Word for word, restate all the records; images are not part of the copy.

>>>>>

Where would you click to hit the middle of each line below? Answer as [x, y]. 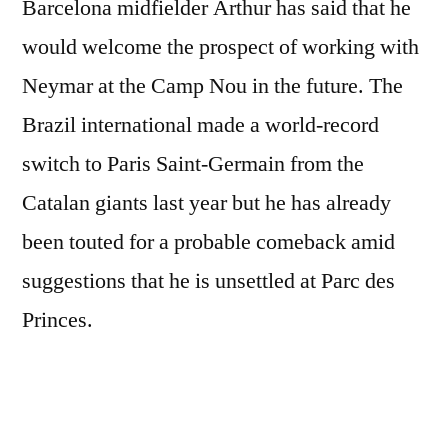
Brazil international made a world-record [200, 124]
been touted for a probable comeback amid [208, 241]
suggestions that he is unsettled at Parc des [208, 280]
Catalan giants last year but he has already [206, 202]
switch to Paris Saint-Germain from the [193, 163]
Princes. [57, 319]
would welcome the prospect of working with [220, 46]
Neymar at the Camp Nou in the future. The [212, 85]
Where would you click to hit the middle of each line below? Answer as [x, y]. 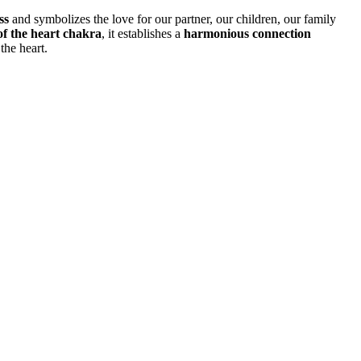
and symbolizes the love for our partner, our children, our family [172, 19]
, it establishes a [143, 34]
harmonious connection [247, 34]
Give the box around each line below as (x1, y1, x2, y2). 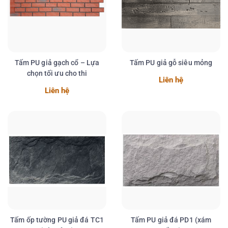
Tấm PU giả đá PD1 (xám (130, 216, 212, 224)
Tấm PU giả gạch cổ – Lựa (14, 59, 100, 67)
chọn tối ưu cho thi (26, 69, 88, 78)
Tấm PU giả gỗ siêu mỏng (129, 59, 213, 67)
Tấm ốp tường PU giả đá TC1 (10, 216, 104, 224)
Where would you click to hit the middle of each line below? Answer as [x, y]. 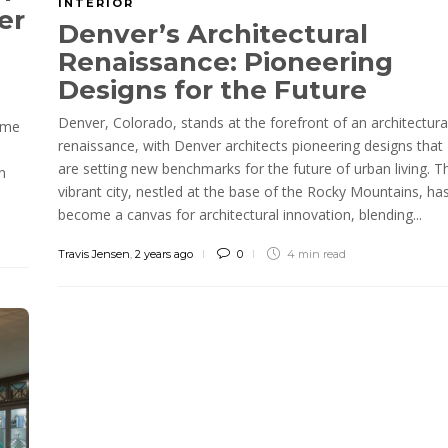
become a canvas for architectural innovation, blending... [240, 214]
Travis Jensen [94, 253]
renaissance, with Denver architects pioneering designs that [250, 145]
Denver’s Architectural [213, 33]
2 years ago [164, 253]
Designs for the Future [216, 89]
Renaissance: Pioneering [225, 61]
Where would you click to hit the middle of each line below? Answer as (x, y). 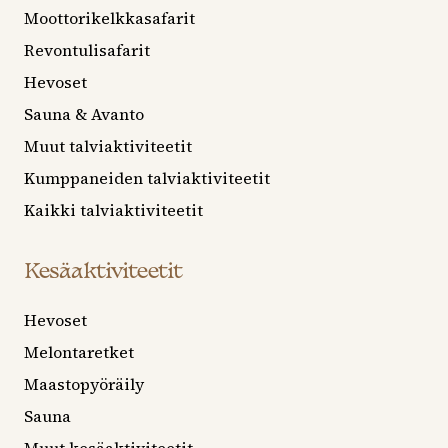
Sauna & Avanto (84, 114)
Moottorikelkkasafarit (109, 18)
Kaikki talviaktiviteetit (113, 210)
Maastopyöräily (84, 384)
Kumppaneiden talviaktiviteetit (147, 178)
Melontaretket (79, 352)
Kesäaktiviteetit (103, 273)
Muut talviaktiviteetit (108, 146)
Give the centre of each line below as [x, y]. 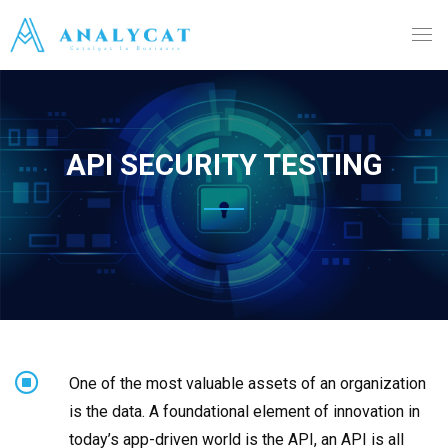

<<<<<

> **Response**:
Where would you click to hit the middle of each line below? Answer as [x, y]. 
Brazil international made a world-record [200, 124]
been touted for a probable comeback amid [208, 241]
suggestions that he is unsettled at Parc des [208, 280]
Catalan giants last year but he has already [206, 202]
switch to Paris Saint-Germain from the [193, 163]
Princes. [57, 319]
would welcome the prospect of working with [220, 46]
Neymar at the Camp Nou in the future. The [212, 85]
Where would you click to hit the middle of each line below? Answer as [x, y]. 
and symbolizes the love for our partner, our children, our family [172, 19]
, it establishes a [143, 34]
harmonious connection [247, 34]
Give the box around each line below as (x1, y1, x2, y2). 
Tấm PU giả đá PD1 (xám (130, 216, 212, 224)
Tấm PU giả gạch cổ – Lựa (14, 59, 100, 67)
chọn tối ưu cho thi (26, 69, 88, 78)
Tấm PU giả gỗ siêu mỏng (129, 59, 213, 67)
Tấm ốp tường PU giả đá TC1 (10, 216, 104, 224)
Where would you click to hit the middle of each line below? Answer as [x, y]. 
become a canvas for architectural innovation, blending... [240, 214]
Travis Jensen [94, 253]
renaissance, with Denver architects pioneering designs that [250, 145]
Denver’s Architectural [213, 33]
2 years ago [164, 253]
Designs for the Future [216, 89]
Renaissance: Pioneering [225, 61]
Where would you click to hit the middle of each line below? Answer as (x, y). 
Sauna & Avanto (84, 114)
Moottorikelkkasafarit (109, 18)
Kaikki talviaktiviteetit (113, 210)
Maastopyöräily (84, 384)
Kumppaneiden talviaktiviteetit (147, 178)
Melontaretket (79, 352)
Kesäaktiviteetit (103, 273)
Muut talviaktiviteetit (108, 146)
Give the centre of each line below as [x, y]. 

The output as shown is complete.